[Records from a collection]
==============================

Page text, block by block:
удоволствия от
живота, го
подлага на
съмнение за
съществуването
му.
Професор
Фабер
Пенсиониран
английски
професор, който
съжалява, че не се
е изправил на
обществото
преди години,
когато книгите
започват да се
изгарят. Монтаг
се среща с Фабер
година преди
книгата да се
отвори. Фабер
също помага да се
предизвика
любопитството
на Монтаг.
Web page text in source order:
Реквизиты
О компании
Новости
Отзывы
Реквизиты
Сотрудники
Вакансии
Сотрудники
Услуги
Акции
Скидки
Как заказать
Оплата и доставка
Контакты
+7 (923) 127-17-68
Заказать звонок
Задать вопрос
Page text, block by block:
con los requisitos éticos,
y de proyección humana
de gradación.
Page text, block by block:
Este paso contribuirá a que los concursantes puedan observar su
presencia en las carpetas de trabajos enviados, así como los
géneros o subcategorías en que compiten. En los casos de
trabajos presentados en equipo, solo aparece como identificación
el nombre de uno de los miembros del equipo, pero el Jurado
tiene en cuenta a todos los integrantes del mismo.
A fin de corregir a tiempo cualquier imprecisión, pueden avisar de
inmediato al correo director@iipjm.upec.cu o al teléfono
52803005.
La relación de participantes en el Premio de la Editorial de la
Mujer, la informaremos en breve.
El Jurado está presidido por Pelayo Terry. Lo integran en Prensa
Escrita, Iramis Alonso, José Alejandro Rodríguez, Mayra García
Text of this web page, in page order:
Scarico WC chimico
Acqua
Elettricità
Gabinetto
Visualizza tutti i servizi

==============================

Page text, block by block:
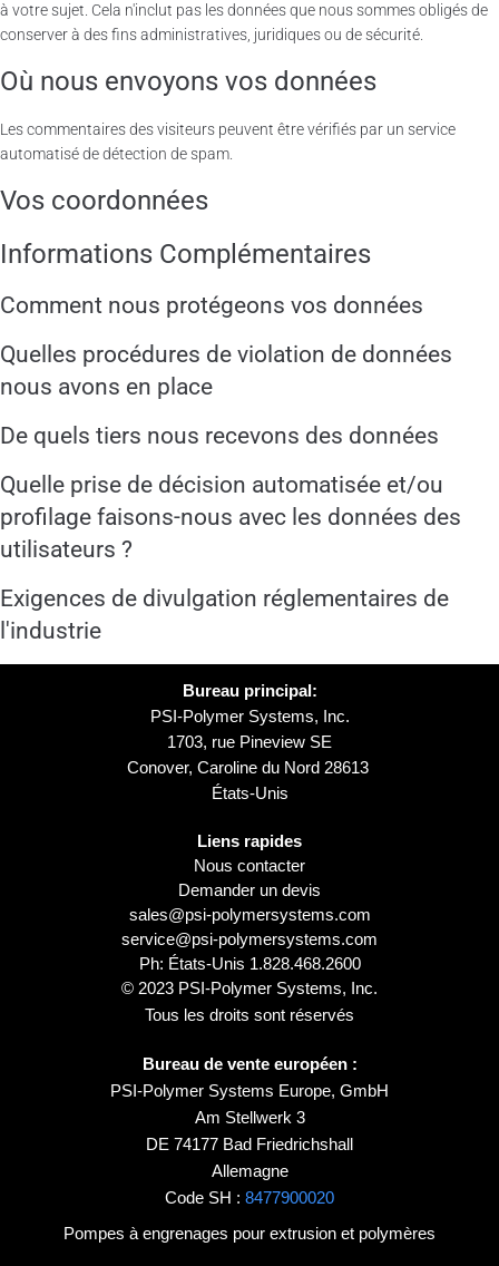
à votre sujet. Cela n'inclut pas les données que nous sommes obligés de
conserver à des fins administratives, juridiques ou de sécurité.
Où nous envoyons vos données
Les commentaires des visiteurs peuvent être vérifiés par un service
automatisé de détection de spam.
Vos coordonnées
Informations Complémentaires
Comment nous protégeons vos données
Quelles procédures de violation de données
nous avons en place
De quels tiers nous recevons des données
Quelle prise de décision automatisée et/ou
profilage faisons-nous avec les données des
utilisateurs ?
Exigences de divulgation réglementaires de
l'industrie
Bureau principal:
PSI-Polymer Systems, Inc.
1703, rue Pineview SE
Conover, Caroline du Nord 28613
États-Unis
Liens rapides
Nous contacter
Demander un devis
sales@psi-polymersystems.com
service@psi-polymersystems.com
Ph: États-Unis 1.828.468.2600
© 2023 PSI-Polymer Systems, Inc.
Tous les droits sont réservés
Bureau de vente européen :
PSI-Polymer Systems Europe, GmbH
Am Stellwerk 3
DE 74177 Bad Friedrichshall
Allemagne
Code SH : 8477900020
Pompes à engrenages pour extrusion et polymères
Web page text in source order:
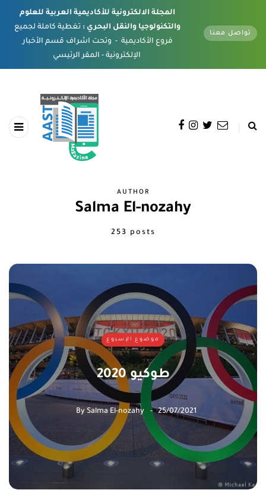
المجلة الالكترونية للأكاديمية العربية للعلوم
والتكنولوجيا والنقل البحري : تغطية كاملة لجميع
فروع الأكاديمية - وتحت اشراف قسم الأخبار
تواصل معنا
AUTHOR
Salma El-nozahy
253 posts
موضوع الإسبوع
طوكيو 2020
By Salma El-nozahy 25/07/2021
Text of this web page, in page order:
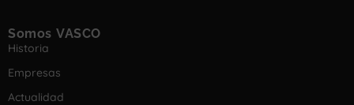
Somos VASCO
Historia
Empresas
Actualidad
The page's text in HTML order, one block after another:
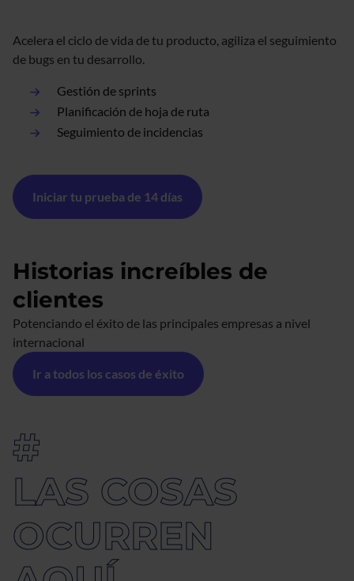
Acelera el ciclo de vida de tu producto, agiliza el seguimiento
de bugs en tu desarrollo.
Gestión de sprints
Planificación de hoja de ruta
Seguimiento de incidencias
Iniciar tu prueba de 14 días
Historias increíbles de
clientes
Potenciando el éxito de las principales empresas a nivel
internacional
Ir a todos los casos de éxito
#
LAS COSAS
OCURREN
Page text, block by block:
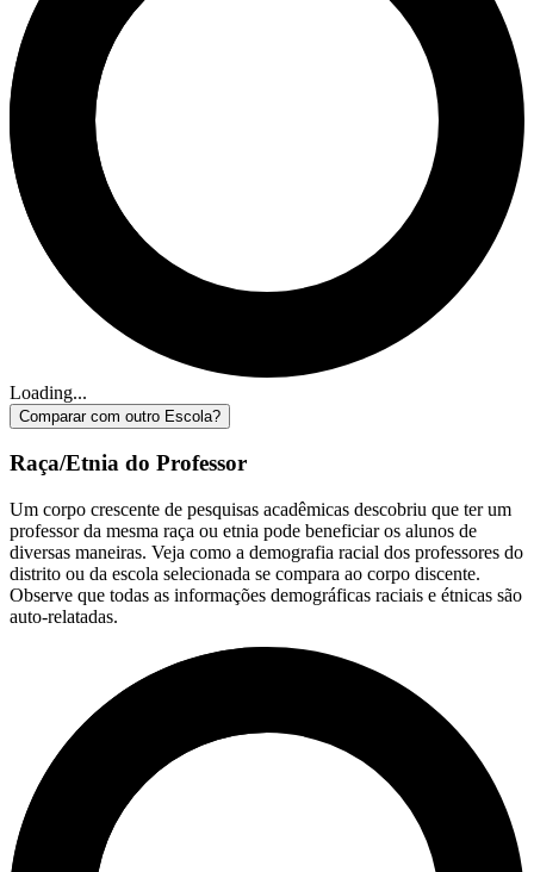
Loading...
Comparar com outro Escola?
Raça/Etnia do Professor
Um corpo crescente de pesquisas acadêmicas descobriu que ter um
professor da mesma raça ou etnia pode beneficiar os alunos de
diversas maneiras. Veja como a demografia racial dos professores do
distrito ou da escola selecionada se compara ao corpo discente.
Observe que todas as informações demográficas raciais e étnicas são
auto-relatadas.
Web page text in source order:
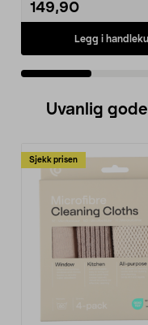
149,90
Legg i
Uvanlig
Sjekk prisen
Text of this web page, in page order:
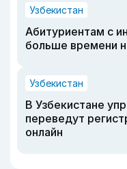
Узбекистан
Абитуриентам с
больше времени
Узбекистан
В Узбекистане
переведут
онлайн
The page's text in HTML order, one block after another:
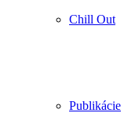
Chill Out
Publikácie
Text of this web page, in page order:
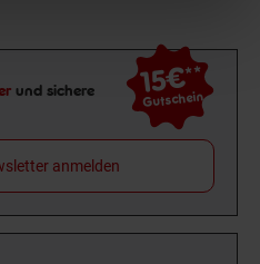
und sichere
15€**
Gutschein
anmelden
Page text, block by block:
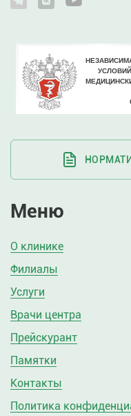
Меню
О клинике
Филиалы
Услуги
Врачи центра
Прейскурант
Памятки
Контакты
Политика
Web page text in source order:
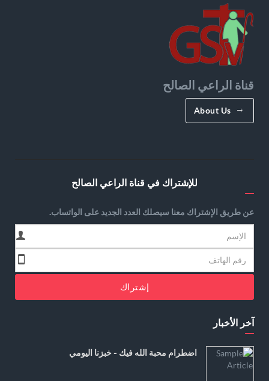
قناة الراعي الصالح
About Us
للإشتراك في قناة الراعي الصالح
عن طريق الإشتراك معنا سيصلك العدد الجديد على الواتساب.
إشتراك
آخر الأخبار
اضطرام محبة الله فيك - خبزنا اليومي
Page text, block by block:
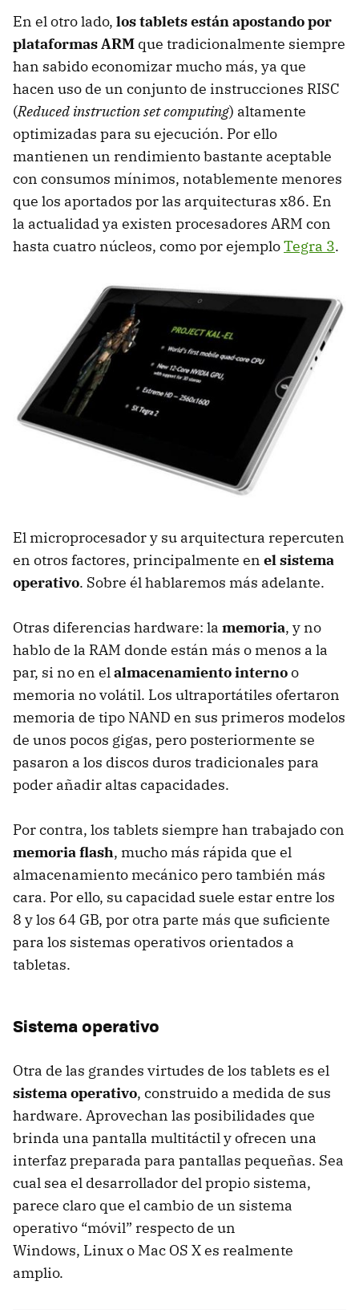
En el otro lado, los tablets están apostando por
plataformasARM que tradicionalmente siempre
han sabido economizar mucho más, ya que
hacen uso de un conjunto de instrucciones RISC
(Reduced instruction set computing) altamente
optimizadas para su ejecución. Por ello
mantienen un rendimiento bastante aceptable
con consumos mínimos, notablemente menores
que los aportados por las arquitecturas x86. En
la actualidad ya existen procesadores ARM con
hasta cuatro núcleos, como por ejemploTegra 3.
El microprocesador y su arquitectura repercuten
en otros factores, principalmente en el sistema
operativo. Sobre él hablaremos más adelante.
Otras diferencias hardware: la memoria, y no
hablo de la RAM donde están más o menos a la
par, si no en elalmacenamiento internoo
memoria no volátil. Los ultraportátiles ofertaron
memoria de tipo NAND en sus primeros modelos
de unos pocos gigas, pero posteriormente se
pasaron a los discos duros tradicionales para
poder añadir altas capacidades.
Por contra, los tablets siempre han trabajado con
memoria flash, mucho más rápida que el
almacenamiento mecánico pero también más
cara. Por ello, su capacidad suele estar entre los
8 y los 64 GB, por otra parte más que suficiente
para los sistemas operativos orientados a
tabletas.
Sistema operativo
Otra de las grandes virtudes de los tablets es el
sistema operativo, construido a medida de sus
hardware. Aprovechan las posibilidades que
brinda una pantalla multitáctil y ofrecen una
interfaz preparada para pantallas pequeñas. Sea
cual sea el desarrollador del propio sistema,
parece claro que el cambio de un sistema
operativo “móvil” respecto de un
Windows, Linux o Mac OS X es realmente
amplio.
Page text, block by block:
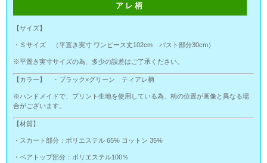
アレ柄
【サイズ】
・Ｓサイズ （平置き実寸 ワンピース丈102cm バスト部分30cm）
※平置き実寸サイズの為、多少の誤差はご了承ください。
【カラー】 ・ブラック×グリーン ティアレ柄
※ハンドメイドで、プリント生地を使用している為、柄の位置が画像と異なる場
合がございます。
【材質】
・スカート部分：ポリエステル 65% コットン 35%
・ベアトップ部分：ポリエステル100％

==============================

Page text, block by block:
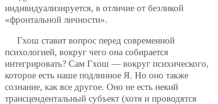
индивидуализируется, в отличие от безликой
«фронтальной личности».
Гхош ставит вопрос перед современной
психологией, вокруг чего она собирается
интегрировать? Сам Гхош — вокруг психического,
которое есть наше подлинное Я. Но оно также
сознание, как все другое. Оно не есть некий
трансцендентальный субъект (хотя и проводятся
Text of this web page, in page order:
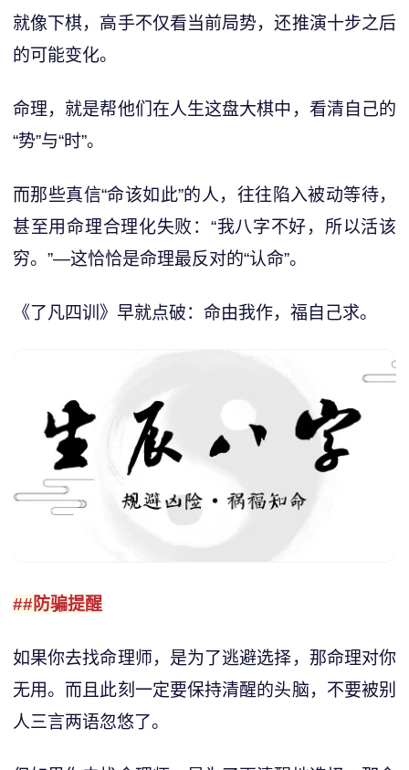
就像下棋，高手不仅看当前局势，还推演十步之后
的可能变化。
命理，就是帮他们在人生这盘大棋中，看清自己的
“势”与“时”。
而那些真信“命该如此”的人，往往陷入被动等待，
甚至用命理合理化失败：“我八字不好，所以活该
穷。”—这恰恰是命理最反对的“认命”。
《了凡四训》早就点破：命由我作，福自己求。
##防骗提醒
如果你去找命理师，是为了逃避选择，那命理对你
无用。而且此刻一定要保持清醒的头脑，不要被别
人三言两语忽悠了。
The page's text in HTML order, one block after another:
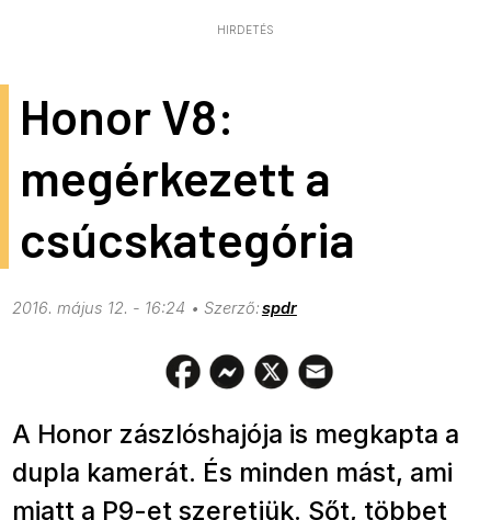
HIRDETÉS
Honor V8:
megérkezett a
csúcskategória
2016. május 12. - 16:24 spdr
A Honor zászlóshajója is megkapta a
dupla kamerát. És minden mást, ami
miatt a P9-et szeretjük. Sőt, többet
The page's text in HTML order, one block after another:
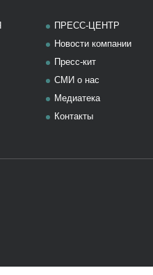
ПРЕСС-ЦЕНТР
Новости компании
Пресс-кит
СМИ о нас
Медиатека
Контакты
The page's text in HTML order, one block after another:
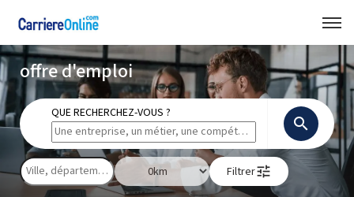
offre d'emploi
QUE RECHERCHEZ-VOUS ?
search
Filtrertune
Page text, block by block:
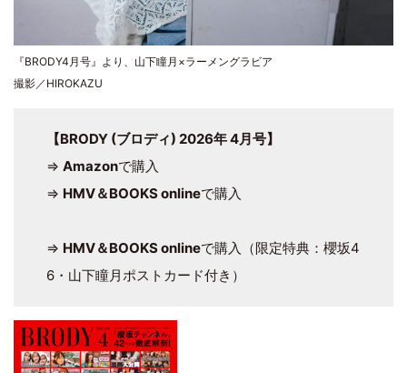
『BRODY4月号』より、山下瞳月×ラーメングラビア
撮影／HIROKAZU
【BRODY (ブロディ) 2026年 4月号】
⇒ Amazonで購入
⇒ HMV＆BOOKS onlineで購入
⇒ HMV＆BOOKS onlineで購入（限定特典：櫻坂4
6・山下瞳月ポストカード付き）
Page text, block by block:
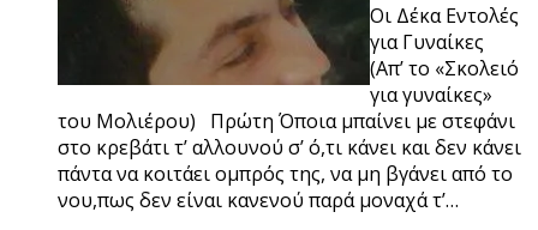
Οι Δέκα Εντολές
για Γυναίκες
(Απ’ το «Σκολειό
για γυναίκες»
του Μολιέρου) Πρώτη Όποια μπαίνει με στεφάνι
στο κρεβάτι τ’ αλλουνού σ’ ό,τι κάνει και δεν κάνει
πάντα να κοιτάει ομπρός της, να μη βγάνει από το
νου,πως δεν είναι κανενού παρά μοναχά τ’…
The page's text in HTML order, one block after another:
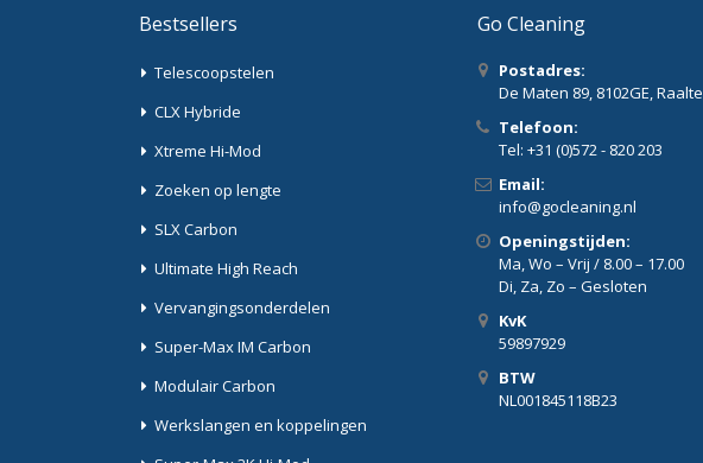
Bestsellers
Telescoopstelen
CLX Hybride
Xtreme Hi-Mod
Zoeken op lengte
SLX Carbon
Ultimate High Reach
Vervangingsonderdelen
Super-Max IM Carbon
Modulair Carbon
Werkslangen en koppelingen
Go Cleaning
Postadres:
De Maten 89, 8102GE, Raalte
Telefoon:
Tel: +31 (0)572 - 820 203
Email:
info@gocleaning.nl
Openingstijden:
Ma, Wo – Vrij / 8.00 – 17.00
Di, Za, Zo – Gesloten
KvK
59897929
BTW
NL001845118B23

==============================

In the records above, find the line with "By Salma El-nozahy 25/07/2021". Print exactly from there through the line with "Gestión de sprints", minus the pictures.

=== Solution ===
By Salma El-nozahy 25/07/2021
Text of this web page, in page order:
Somos VASCO
Historia
Empresas
Actualidad
The page's text in HTML order, one block after another:
Acelera el ciclo de vida de tu producto, agiliza el seguimiento
de bugs en tu desarrollo.
Gestión de sprints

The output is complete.